Bio-Fluorescent Particle Counter (BFPC) Continuous Environmental Viable Particle Monitoring Strategy for Aseptic Filling
The adoption of Environmental Monitoring (EM) through modern technologies, such as BFPCs, has proven to be a long process and requires a solid data set and validation strategy to be accepted by the authorities. This paper provides key points to consider during the implementation of BFPCs as a routine EM tool in modern isolators.
Table of Contents
1 Introduction
Aseptic filling has undergone tremendous development in the past decades, from manned cleanrooms to modern isolator systems, which provide a significant improvement in containment and minimizing contamination risks. Isolator systems allow for a validated aseptic environment where operators are completely separated via gloves, and material transfers in and out are performed through validated technologies. As recommended in the EU GMP Annex 1 1 , isolators provide a safe environment against potential sources of endotoxin/pyrogen, particulate, and microbial contamination for aseptic filling. This is also reflected in the current trend of the pharmaceutical industries toward gloveless and robotic isolator technology.
Nevertheless, traditional monitoring approaches, originally developed for manned clean rooms, are still applied.
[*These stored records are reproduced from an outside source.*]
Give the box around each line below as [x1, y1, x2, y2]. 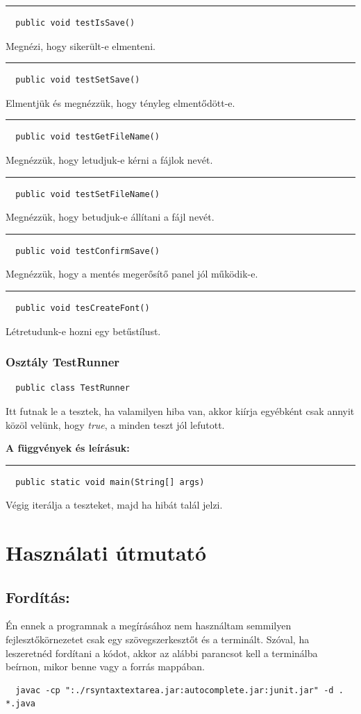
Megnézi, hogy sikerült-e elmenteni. [6, 38, 156, 53]
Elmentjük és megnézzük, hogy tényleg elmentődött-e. [6, 95, 235, 110]
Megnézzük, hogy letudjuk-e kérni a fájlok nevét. [6, 152, 213, 167]
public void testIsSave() [15, 18, 135, 28]
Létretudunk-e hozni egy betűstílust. [6, 323, 161, 338]
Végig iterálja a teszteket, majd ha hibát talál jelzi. [6, 498, 223, 512]
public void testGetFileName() [15, 132, 160, 142]
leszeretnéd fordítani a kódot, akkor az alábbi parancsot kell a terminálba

Monitoring with traditional methods have limitations regarding the sensitivity of the methods and pose a risk to the drug product by interventions and handling steps connected to sampling, sample transport to the laboratory, and evaluation. Modern technologies, for example robotic isolators, and the advancement of pharmaceutical products, such as personalized medicines in cell and gene therapies, drive the need for fast and reliable viable particle monitoring.
Reduction of conventional monitoring can be achieved by the implementation of new methods, such as using Bio-Fluorescent Particle Counters (BFPCs), which provide many advantages in the pharmaceutical industry. BFPCs detect and count the total biological particles in real time, significantly reducing contamination risks by eliminating the human interventions required for the manual sampling steps connected with traditional methods. Furthermore, BFPCs can detect adverse trends as they occur, with the possibility to react immediately.
The adoption of Environmental Monitoring (EM) through modern technologies, such as BFPCs, has proven to be a long process and requires a solid data set and validation strategy to be accepted by the authorities. This paper provides key points to consider during the implementation of BFPCs as a routine EM tool in modern isolators.
2 Continuous Real-Time Monitoring Using a Quality Risk Management Approach as Part of the Contamination Control Strategy
A holistic approach for process analysis and understanding is needed when developing a proper Contamination Control Strategy (CCS). EM constitutes an integral part of each CCS. To date, the information from traditional viable monitoring is generally provided at the end of the control chain, due to the time involved in evaluating the data. Real-time systems, conversely, allow for receipt of fast feedback on the process control, making them perfectly suited to the purpose of the CCS, while also reducing the risks involved in performing the monitoring itself.
From the perspective of EM, moving toward a holistic approach means correlating the data obtained from non-viable particle monitoring with the data obtained from viable monitoring. This correlation becomes a key investigative step in case of out-of-limit values. Real-time systems not only allow for this correlation, but the data produced can be used to implement timely mitigations at the same time as the information is communicated by the system. This aspect supports a parametric release of the batch and/or could even save a batch from being rejected.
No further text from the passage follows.